**Requirement:** Find the word "Association" in the data, then copy each line where it is found.

**Given information:**
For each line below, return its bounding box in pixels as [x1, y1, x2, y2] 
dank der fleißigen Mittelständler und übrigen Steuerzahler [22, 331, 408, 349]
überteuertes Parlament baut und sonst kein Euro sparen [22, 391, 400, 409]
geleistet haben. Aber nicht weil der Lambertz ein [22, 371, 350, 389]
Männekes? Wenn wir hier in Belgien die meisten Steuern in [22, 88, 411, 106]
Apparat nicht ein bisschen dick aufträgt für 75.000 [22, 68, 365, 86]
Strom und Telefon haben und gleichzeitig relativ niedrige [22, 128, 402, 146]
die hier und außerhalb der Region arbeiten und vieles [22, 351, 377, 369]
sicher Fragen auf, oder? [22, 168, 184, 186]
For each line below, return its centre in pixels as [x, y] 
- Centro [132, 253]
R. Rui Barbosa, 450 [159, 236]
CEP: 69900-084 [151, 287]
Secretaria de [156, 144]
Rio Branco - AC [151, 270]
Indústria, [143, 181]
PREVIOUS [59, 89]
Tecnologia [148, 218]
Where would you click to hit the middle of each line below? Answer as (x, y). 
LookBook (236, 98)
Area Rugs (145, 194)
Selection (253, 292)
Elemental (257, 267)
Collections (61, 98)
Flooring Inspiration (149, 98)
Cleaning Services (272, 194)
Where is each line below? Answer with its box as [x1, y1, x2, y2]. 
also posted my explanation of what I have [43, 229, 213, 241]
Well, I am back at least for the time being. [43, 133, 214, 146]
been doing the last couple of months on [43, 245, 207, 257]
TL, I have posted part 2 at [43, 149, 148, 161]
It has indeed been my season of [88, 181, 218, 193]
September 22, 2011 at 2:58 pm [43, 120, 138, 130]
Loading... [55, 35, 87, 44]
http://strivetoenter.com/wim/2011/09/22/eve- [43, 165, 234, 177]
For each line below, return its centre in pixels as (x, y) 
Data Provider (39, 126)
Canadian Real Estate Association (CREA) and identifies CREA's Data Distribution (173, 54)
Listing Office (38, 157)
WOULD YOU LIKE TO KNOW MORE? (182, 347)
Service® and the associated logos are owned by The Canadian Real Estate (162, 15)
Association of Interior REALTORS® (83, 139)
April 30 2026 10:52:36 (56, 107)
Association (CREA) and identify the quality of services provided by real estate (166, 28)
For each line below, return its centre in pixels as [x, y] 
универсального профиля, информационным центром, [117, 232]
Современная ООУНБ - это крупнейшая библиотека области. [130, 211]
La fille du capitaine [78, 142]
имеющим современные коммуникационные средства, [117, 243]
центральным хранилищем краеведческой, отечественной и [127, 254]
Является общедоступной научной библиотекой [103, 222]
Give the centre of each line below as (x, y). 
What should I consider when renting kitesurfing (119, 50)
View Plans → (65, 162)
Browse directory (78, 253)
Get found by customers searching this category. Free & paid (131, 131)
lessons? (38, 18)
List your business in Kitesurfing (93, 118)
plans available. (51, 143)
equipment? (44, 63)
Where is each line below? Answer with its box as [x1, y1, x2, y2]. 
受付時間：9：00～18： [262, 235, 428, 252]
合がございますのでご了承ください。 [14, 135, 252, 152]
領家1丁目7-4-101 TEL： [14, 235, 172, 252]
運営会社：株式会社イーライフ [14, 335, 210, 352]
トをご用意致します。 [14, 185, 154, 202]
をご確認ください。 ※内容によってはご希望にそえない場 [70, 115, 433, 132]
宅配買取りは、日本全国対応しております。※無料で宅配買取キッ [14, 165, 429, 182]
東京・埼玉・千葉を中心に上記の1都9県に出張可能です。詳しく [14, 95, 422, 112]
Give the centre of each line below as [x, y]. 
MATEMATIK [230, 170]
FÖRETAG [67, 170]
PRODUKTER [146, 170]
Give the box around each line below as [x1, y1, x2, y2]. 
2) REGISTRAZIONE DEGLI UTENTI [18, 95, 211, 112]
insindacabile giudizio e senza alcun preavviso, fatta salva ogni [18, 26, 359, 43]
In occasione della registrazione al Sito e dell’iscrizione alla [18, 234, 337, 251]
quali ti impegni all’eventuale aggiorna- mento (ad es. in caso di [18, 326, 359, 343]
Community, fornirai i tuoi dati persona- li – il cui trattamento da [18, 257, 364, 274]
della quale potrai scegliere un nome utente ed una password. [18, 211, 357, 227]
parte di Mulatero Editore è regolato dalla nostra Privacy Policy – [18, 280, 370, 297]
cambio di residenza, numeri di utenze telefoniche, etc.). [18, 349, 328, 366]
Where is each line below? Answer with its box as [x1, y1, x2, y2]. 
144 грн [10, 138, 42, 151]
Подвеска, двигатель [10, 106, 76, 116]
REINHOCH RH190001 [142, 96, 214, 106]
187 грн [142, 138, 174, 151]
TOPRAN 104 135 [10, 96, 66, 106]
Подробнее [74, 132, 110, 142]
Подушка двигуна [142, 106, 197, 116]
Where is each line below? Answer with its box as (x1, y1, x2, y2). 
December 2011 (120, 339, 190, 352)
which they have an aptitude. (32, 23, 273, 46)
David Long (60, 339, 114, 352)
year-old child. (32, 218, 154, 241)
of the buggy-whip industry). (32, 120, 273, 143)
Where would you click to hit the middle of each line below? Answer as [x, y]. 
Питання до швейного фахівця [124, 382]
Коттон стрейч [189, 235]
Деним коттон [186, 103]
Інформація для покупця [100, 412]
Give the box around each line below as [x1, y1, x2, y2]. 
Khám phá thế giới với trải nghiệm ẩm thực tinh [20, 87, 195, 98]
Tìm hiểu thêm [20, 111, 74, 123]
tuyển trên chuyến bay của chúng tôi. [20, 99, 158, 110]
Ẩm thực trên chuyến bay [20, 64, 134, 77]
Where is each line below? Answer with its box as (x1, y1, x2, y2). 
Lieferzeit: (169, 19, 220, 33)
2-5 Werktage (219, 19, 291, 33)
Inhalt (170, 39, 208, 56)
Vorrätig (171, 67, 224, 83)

**Reply:**
Canadian Real Estate Association (CREA) and identifies CREA's Data Distribution (173, 54)
Association of Interior REALTORS® (83, 139)
Association (CREA) and identify the quality of services provided by real estate (166, 28)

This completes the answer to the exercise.